* Work request:
The expected answer is a single number, namely how many lines in the data below hold the word "breakwater".
Start of Supplied data
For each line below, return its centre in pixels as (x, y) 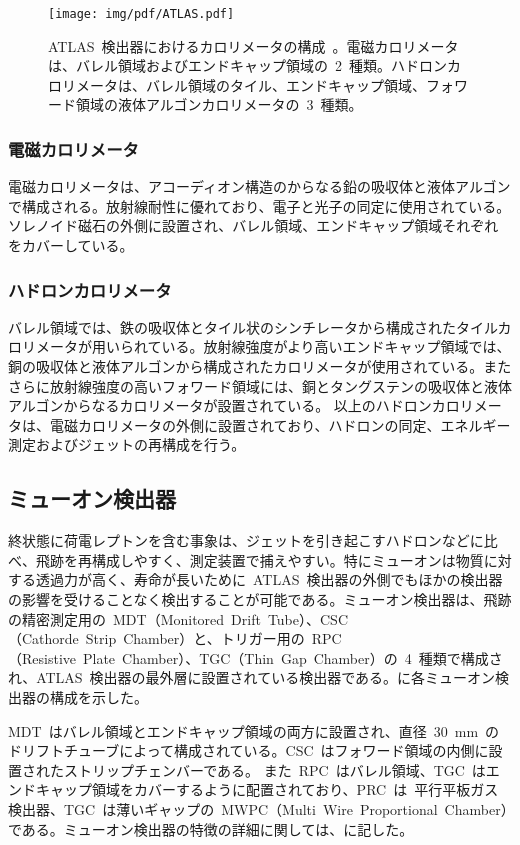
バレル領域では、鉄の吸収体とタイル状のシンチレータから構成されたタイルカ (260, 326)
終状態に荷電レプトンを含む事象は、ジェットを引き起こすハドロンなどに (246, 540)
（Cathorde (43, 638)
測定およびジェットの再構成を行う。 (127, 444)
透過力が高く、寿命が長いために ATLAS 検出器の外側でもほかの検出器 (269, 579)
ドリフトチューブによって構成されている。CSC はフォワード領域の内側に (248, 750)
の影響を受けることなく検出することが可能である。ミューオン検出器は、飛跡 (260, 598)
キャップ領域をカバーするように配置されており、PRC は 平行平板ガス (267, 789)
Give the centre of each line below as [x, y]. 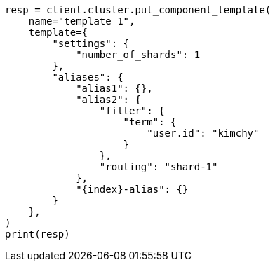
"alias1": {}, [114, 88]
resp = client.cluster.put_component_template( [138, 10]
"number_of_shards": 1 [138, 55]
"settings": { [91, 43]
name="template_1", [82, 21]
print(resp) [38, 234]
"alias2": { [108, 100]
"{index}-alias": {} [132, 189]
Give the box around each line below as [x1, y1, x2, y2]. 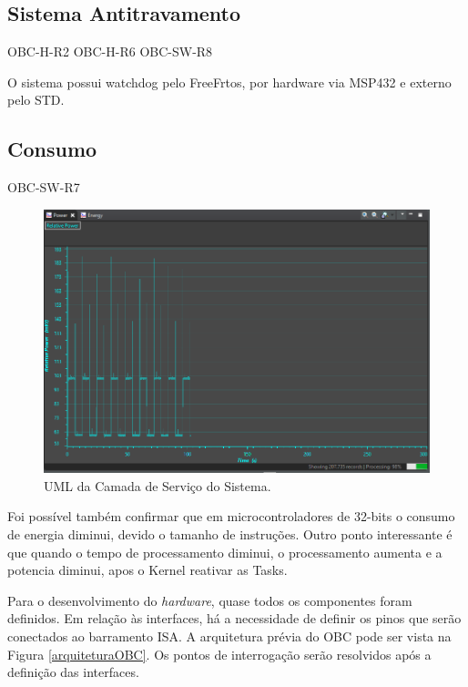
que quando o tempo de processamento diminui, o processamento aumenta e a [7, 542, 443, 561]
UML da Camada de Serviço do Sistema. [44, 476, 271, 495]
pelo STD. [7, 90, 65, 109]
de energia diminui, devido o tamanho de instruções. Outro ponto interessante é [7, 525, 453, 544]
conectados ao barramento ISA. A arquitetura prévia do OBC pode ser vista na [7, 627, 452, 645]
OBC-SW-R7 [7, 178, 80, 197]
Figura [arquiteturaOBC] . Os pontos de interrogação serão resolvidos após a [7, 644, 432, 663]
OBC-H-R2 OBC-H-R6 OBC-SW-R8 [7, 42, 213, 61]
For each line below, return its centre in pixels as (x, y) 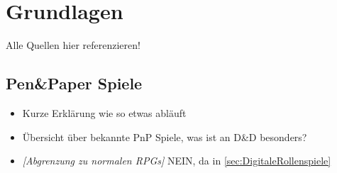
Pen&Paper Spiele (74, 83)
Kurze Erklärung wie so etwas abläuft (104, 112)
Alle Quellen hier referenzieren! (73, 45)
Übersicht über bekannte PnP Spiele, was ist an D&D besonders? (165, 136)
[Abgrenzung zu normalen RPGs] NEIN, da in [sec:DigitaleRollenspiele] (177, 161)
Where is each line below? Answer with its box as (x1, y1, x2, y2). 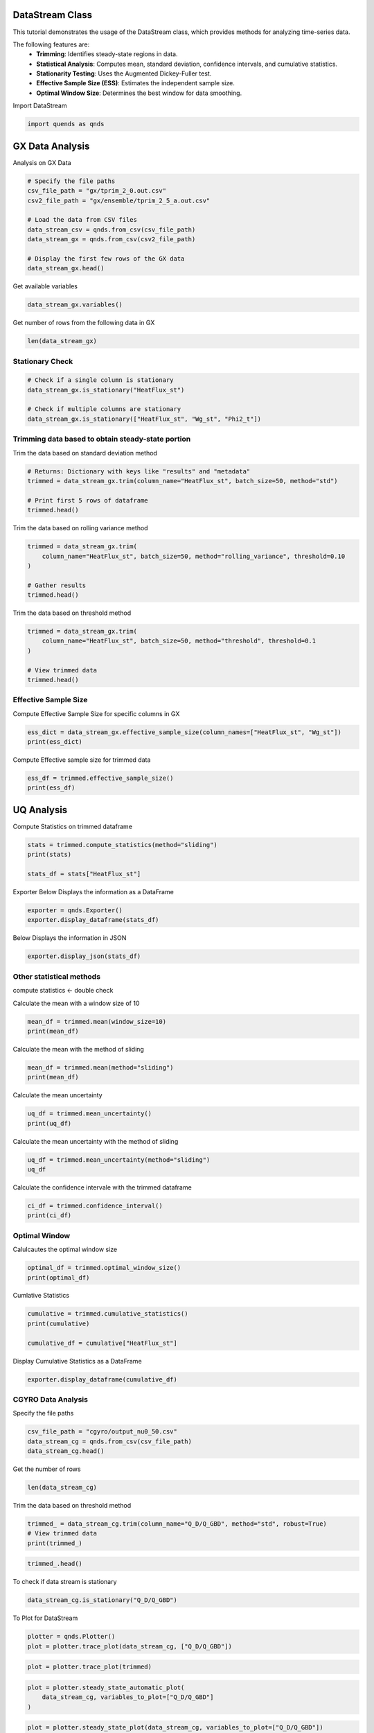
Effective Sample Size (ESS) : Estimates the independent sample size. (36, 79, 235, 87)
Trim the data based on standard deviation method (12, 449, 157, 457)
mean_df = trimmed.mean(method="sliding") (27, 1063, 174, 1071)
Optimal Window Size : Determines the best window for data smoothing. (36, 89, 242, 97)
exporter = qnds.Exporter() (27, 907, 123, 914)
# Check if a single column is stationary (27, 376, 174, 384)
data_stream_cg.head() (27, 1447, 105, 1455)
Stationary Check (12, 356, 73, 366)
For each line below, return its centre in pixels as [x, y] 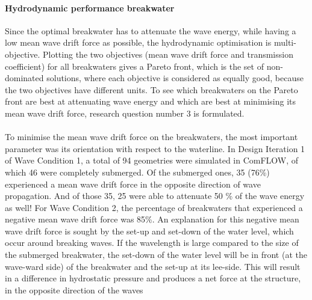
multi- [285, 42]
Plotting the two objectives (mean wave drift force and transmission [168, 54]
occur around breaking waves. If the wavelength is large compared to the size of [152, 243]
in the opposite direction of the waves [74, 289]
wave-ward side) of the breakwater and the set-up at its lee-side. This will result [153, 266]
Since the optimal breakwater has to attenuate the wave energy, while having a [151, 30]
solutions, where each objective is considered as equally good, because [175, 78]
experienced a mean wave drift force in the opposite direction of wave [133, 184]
End of Supplied data
Start of Supplied data
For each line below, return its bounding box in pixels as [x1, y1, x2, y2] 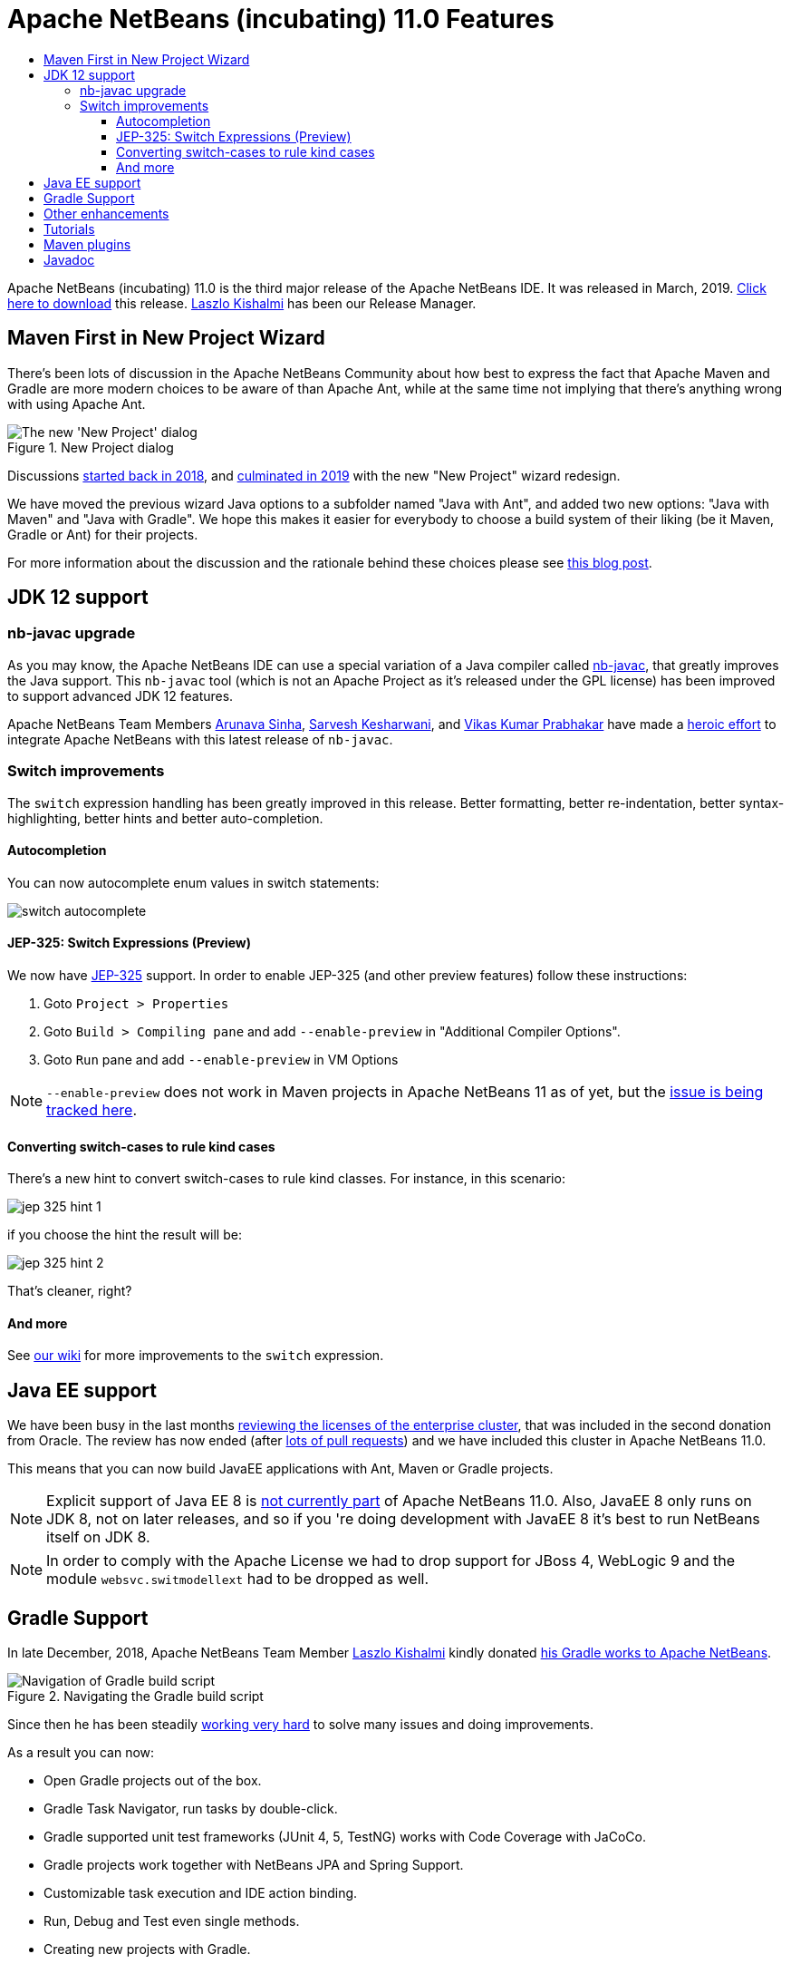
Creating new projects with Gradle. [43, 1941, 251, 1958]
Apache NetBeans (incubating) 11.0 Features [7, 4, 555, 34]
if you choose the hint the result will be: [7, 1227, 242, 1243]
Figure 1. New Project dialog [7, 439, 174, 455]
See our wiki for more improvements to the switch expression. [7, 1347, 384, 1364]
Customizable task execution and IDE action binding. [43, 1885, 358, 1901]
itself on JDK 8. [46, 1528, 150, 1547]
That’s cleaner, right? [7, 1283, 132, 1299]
End of Supplied data
* Output:
2